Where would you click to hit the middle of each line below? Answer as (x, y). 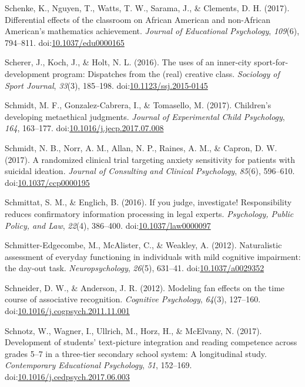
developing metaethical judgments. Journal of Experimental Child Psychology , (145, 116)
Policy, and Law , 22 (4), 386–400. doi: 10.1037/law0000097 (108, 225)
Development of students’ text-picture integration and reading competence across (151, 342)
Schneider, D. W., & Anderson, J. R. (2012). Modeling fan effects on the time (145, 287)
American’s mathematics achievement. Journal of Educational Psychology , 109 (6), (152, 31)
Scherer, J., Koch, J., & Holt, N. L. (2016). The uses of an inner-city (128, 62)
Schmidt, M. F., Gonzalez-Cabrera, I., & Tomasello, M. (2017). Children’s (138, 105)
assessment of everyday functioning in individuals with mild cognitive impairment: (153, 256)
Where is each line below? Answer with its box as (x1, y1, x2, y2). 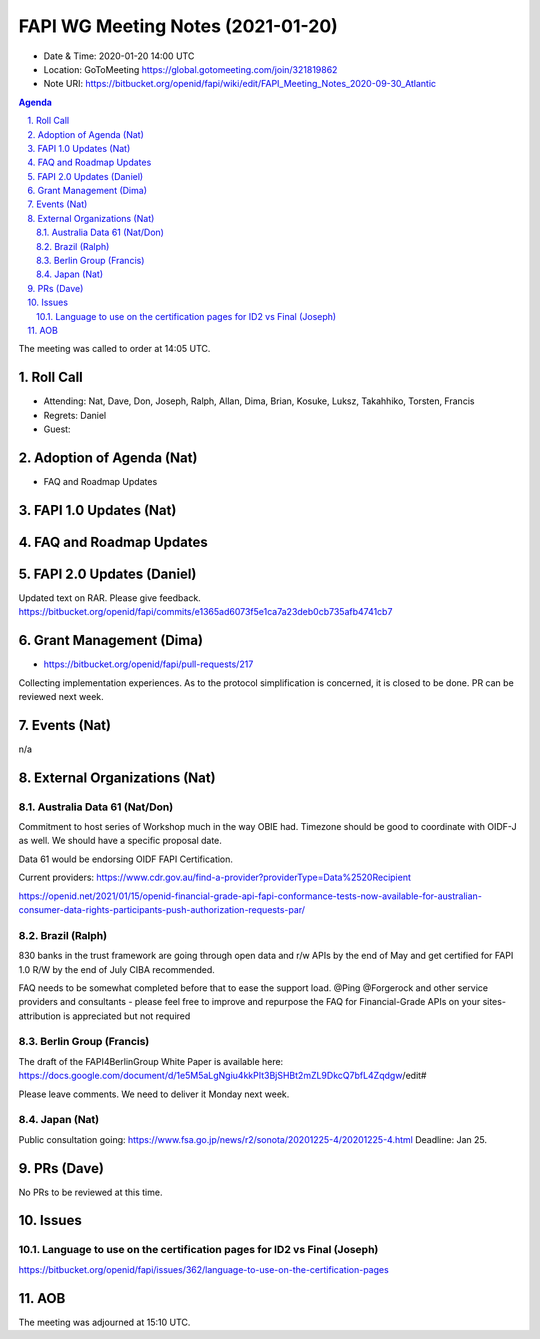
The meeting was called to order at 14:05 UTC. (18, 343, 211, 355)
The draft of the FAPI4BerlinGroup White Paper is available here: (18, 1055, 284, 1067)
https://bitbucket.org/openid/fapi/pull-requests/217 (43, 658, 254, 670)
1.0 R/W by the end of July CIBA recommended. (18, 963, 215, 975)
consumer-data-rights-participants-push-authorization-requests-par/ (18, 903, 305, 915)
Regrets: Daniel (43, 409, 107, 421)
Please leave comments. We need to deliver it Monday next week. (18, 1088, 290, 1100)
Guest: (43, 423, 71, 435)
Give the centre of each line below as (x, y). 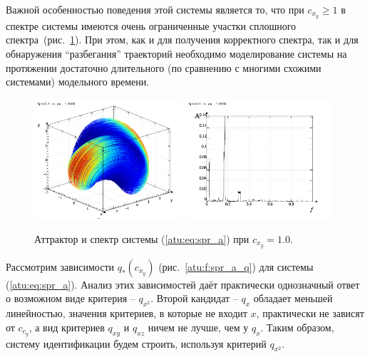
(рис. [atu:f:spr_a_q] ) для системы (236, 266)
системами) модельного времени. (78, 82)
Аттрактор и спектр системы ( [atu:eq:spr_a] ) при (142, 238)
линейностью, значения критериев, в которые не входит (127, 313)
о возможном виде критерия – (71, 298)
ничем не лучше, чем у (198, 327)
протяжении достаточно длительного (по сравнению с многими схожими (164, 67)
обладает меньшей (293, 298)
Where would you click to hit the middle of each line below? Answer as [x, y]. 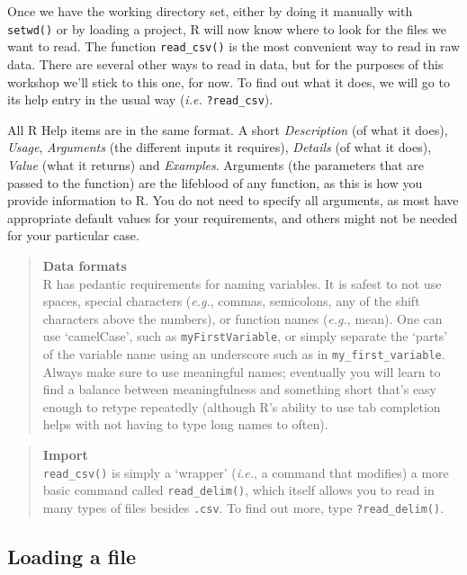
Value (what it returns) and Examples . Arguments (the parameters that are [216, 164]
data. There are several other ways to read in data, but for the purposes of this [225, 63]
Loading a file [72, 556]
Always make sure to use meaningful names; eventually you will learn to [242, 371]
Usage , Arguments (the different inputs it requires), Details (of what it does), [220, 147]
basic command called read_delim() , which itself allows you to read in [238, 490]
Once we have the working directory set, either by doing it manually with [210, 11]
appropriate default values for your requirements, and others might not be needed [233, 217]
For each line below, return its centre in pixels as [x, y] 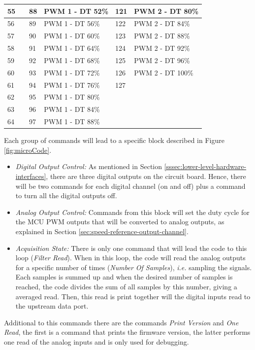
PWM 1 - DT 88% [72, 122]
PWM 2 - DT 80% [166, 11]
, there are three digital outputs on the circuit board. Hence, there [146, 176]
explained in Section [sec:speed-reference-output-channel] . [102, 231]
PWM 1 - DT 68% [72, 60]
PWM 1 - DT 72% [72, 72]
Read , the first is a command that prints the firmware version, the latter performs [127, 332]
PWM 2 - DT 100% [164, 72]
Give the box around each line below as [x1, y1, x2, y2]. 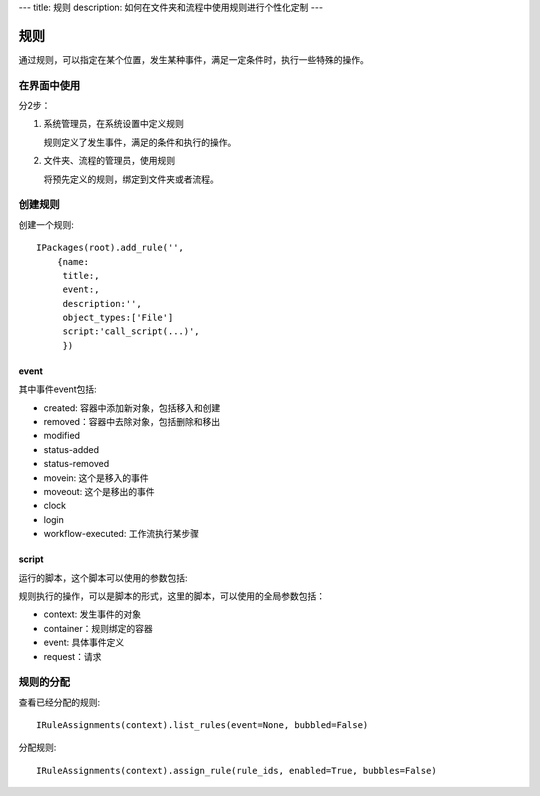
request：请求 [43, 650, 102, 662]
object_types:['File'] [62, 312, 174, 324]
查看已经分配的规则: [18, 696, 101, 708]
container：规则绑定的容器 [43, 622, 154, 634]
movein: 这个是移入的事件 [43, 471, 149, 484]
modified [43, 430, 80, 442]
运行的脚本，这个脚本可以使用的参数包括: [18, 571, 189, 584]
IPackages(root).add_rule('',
::::::
DIRECTIONS
Using the listing above, work out how many of its lines include "data", and give only the result.

TASK OUTPUT
2